You are correct in forming two vectors from the three points in two adjacent line segments and then using the arccosine of the dot product to get the angle between them. To make use of this angle you need to determine the axis around which the rotation should occur. Take the cross product of the same two vectors to get this axis. You can then build a transformation matrix using this axis-angle or pass it as parameters to glRotate.
A few notes:
first of all, this:
for(pt = 0; pt<=numsubsegements ; ++pt) {
glBegin(GL_LINE_STRIP);
glVertex3fv(pt.v());
}
glEnd();
is not a good way to draw anything. You MUST have one glEnd() for every single glBegin(). you probably want to get the glBegin() out of the loop. the fact that this works is pure luck.
second thing
My current exploration is using a
'cylinder' quadric to create a tube
along the line
This will not work as you expect. the 'cylinder' quadric has a flat top base and a flat bottom base. Even if you success in making the correct rotations according to the spline the edges of the flat tops are going to pop out of the volume of your intended tube and it will not be smooth. You can try it in 2D with just a pen and a paper. Try to draw a smooth tube using only shorter tubes with a flat bases. This is impossible.

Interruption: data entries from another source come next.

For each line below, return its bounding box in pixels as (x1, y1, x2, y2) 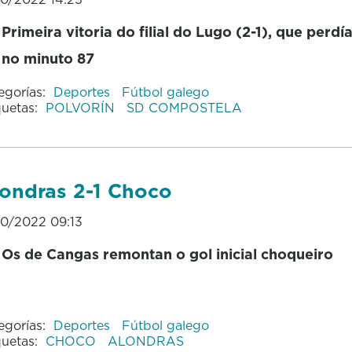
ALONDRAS (107, 332, 184, 350)
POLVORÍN (45, 98, 119, 116)
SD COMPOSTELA (126, 98, 242, 116)

Third, to your actual question, The definitive tool for such rotations are quaternions. Its a bit complex to explain in this scope but you can find plentyful information anywhere you look.
If you'd have used QT instead of FLTK you could have also used libQGLViewer. It has an integrated Quaternion class which would save you the implementation. If you still have a choice I strongly recommend moving to QT.
Have you considered gluLookAt? Put your control point as the eye point, the next point as the reference point, and make the up vector perpendicular to the difference between the two.